2. Basic Structure of IHPMSLM

The IHPMSLM in this study has a bilaterally symmetrical structure, consisting of a bilateral primary winding and a double-layer secondary Halbach permanent magnet array. The single-sided structure of the IHPMSLM is shown in Figure 1. The primary winding is a C-shaped copper guide bar mounted on a stator bracket, which reduces the winding ends, thus reducing production costs and motor weight. The secondary stage uses a Halbach permanent magnet array with a double layer of weakly magnetized sides to provide the sinusoidal-like excitation field required to maintain regular motor operation, with each permanent magnet in the array magnetized in the direction shown by the arrow in Figure 1, where xyz in the figure represents a three-dimensional Cartesian coordinate system. Red, green, and blue respectively represent the A, B, and C phase winding, while gray represents the permanent magnet array.

Table 1. Structure parameters of INPMSLM.

Symbol	Quantity	Value
m	phase number	6
τ	polar pitch	72 mm
d	winding pitch	2 mm
S	windings cross-sectional area	50 mm2
p1	primary winding pole pairs	26
p	permanent magnet array pole pairs	6
ωc	primary winding width	10 mm
hc	primary winding thickness	5 mm
h1	primary winding height	259.6 mm
ẟ	mechanical air gap	5 mm
hm	permanent magnet array thickness	10 mm
h2	permanent magnet array height	275 mm
bm	width of radially magnetized permanent magnets	28.8 mm
bz	width of tangentially magnetized permanent magnets	43.2 mm

shows the structural parameters of the unilateral IHPMSLM.

3. Magnetic Field Analysis and Finite Element Verification

3.1. Unilateral IHPMSLM Magnetic Field Resolution Model

Due to the unique structure of the IHPMSLM, the magnetic circuit is closed via the air gap. There are significant distortions in the excitation field at the side-end positions of the secondary permanent magnet array, so it is necessary to consider the side-end effects of the secondary field to accurately solve the air-gap magnetic field distribution and calculate the periodic steady-state electromagnetic thrust.

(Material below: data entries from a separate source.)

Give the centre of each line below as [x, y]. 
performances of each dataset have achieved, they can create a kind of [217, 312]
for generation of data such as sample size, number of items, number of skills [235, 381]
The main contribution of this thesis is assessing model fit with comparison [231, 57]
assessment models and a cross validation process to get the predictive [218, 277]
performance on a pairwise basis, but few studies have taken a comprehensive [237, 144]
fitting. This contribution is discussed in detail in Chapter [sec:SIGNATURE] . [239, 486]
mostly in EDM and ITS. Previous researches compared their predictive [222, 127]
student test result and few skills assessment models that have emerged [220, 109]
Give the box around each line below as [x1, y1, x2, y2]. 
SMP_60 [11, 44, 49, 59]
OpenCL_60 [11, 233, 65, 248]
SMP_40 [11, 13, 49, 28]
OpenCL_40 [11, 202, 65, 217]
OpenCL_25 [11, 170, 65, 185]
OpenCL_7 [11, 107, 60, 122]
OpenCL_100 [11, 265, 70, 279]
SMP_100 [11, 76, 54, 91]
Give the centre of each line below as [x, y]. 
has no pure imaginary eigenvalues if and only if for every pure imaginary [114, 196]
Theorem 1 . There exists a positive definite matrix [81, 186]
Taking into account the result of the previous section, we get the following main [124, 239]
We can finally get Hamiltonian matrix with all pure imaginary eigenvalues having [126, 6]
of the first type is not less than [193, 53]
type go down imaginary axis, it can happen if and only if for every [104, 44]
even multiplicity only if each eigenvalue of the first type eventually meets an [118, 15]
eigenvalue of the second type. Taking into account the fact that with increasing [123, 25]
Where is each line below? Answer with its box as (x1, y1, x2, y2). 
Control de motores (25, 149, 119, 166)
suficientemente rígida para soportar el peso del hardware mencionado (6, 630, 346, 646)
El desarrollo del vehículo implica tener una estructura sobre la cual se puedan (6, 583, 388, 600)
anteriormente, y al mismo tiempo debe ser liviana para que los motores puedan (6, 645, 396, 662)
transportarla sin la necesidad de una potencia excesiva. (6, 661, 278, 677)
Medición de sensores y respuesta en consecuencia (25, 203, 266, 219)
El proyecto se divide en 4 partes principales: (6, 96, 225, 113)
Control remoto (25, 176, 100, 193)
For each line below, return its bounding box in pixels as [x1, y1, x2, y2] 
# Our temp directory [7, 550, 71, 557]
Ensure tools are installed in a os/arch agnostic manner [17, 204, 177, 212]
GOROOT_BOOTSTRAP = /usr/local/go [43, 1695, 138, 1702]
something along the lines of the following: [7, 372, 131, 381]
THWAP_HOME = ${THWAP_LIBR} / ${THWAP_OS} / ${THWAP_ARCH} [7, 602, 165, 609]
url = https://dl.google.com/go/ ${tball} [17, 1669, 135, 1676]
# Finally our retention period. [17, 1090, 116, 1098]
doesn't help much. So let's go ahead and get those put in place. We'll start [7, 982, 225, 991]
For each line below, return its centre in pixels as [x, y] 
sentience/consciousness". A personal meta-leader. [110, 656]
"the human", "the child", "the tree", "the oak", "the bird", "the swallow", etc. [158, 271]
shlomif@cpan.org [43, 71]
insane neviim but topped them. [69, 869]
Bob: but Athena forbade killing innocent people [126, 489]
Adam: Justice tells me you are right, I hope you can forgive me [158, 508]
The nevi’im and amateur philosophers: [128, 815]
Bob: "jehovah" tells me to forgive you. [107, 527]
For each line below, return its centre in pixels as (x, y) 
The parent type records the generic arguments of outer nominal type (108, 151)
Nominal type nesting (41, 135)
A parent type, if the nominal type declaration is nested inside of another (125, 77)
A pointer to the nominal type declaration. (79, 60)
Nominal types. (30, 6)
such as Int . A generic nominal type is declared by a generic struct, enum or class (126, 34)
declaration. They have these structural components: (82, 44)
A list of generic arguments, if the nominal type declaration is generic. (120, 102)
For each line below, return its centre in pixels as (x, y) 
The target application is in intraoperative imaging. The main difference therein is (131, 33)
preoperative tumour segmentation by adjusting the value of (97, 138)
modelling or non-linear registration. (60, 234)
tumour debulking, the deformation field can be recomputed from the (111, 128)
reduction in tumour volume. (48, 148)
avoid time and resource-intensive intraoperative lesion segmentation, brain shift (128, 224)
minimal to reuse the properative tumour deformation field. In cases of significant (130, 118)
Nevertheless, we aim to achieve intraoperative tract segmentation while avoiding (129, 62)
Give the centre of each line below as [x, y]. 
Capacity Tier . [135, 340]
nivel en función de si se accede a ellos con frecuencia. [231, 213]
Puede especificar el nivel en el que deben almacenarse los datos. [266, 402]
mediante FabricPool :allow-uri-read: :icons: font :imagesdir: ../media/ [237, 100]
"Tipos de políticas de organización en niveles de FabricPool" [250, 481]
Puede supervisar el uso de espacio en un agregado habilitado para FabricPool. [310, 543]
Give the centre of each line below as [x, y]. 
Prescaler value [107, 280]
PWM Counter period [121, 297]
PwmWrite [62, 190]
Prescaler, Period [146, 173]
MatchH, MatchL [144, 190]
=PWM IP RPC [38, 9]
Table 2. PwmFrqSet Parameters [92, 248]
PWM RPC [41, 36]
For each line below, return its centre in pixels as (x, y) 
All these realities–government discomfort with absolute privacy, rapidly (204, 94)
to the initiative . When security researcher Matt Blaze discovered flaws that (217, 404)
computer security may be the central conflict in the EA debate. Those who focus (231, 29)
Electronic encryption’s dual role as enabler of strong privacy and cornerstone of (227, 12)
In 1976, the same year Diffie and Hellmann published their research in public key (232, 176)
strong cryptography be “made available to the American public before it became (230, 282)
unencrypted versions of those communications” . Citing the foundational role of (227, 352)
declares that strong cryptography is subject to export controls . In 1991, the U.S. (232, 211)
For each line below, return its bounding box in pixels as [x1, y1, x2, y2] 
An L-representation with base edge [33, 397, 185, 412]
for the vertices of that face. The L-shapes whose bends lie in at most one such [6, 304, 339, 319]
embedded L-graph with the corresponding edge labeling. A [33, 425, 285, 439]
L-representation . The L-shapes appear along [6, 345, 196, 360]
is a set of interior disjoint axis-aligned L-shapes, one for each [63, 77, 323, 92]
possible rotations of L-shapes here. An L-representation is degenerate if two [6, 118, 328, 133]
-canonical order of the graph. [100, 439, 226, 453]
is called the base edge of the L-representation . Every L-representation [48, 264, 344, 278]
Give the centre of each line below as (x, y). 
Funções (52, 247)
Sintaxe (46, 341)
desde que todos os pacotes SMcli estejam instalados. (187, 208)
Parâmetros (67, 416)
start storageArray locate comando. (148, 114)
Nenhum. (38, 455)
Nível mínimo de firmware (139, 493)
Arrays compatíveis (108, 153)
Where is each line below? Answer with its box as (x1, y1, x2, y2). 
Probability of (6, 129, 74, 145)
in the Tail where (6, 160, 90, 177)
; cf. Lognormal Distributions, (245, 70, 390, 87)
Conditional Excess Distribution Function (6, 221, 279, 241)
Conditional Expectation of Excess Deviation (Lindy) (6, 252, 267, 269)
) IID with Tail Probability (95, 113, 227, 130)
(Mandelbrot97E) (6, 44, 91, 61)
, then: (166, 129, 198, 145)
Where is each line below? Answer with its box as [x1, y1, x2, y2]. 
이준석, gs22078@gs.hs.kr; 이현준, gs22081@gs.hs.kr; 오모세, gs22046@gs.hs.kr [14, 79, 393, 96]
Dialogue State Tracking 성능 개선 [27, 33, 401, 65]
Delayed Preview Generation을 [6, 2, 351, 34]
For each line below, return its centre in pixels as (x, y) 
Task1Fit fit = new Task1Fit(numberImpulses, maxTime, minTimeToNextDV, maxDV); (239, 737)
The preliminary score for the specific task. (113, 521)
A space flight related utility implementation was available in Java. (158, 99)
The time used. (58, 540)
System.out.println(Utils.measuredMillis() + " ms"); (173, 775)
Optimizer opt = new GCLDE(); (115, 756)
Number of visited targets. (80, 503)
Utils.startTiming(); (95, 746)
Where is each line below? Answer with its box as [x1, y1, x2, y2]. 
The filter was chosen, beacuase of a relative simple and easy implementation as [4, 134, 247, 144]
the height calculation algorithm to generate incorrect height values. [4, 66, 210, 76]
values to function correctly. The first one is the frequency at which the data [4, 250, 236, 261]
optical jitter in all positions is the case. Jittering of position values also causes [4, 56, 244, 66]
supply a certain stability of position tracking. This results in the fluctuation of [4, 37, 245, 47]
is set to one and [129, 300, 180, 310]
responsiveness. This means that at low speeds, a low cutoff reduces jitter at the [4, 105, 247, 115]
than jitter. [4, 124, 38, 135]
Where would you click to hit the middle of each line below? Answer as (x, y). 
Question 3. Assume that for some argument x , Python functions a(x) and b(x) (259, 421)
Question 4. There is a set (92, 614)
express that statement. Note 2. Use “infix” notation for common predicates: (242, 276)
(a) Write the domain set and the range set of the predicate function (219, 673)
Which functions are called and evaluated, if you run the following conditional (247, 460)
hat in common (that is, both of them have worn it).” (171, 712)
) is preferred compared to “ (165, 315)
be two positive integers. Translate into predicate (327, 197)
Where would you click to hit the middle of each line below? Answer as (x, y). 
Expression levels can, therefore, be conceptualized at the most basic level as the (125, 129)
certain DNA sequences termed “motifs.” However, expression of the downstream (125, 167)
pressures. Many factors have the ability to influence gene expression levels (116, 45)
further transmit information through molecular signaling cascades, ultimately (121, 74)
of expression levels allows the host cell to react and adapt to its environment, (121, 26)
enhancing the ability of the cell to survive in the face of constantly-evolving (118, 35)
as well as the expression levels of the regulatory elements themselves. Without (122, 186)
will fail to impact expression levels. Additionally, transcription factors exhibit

As shown in Figure 2, according to the finite element static field simulation results of the Halbach permanent magnet array, the whole array with length L in the x-direction can be divided into three parts, namely, the sinusoidal-like region and the edge-end distortion region, according to the actual distribution of the magnetic induction intensities B_xpm and B_ypm at the position of line one in the air gap. If the pole pitch of the permanent magnet array is τ, the symmetry period of the air-gap magnetic density in the sine-like zone is still 2τ. Still, the air-gap magnetic density in the end distortion zone does not follow this symmetry law. Define ɛ as the distance from the edge of the permanent magnet array when the magnetic field decays to zero. Based on the results of the finite element static magnetic field simulation, it can be approximated as ɛ = τ; i.e., the magnetic fields do not affect each other when the distance between two adjacent permanent magnet arrays is 2ɛ. As shown in Figure 3, assuming that the permanent magnet array is infinitely long in the x-direction, the permanent magnet array after considering the edge-end effect will be symmetrically periodic, which is said to be a mechanical pseudo-period [11]; i.e., λ = L + 2τ.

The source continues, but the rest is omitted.